As personagens todas envoltas por um laço de amizade, que por um lado une e por outro as prendem àquele lugar, dialogam entre si num tom quase sombrio até que algum presente retorna à cena e se pode ver a ação delas para que algo na vida mude para melhor, ou se torne pelo menos, num sofrimento válido de se viver. Quanto às atrizes é bom e quase repetitivo ressaltar o excelente trabalho de Patrícia Selonk como Cecília, que participa não só das melhores cenas, prova de que no processo da montagem foi quem apresentou as melhores idéias, como também o maior controle de seu corpo e dos efeitos dele na cena e nos espectadores.

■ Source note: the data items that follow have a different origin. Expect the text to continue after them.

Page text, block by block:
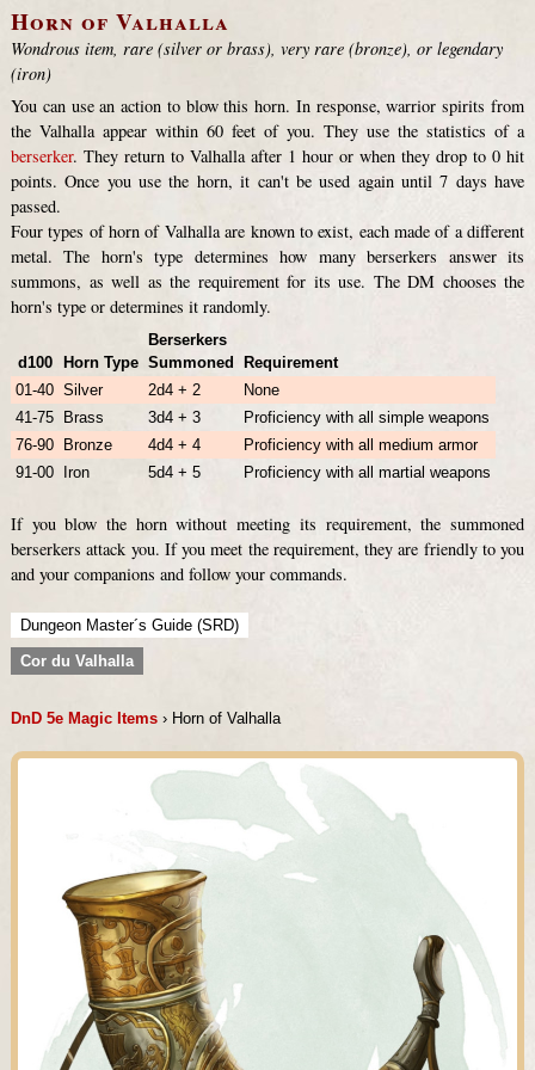
Horn of Valhalla
Wondrous item, rare (silver or brass), very rare (bronze), or legendary
(iron)
You can use an action to blow this horn. In response, warrior spirits from
the Valhalla appear within 60 feet of you. They use the statistics of a
berserker. They return to Valhalla after 1 hour or when they drop to 0 hit
points. Once you use the horn, it can't be used again until 7 days have
passed.
Four types of horn of Valhalla are known to exist, each made of a different
metal. The horn's type determines how many berserkers answer its
summons, as well as the requirement for its use. The DM chooses the
horn's type or determines it randomly.
d100 Horn Type
Berserkers
Summoned
Requirement
01-40 Silver 2d4 + 2
None
41-75
Brass 3d4 + 3
Proficiency with all simple weapons
76-90
Bronze 4d4 + 4
Proficiency with all medium armor
91-00
Iron 5d4 + 5 Proficiency with all martial weapons
If you blow the horn without meeting its requirement, the summoned
berserkers attack you. If you meet the requirement, they are friendly to you
and your companions and follow your commands.
Dungeon Master´s Guide (SRD)
Cor du Valhalla
DnD 5e Magic Items › Horn of Valhalla
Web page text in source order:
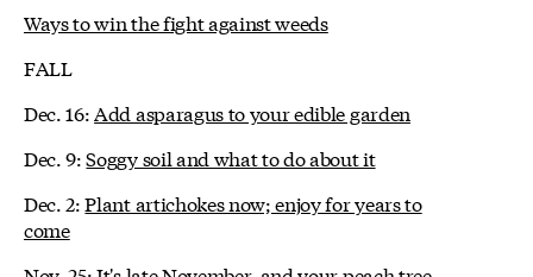
Ways to win the fight against weeds
FALL
Dec. 16:Add asparagus to your edible garden
Dec. 9:Soggy soil and what to do about it
Dec. 2:Plant artichokes now; enjoy for years to
come
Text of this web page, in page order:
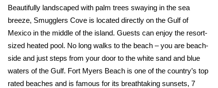
Beautifully landscaped with palm trees swaying in the sea
breeze, Smugglers Cove is located directly on the Gulf of
Mexico in the middle of the island. Guests can enjoy the resort-
sized heated pool. No long walks to the beach – you are beach-
side and just steps from your door to the white sand and blue
waters of the Gulf. Fort Myers Beach is one of the country’s top
rated beaches and is famous for its breathtaking sunsets, 7
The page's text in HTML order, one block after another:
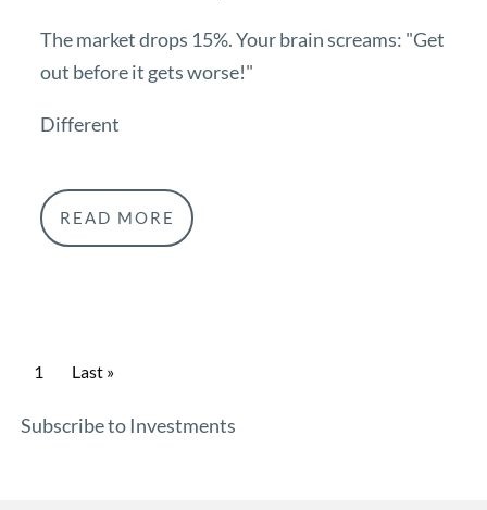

De qualquer maneira é um espetáculo que deve nos pegar pela parte da emoção, se não o fizer provavelmente o julgamento de gosto será prejudicado, o que no meu caso em particular não aconteceu, achei um espetáculo de grande capacidade de alcance, de sensibilização e que cumpre uma das principais funções do teatro: entreter com emoção e inteligência.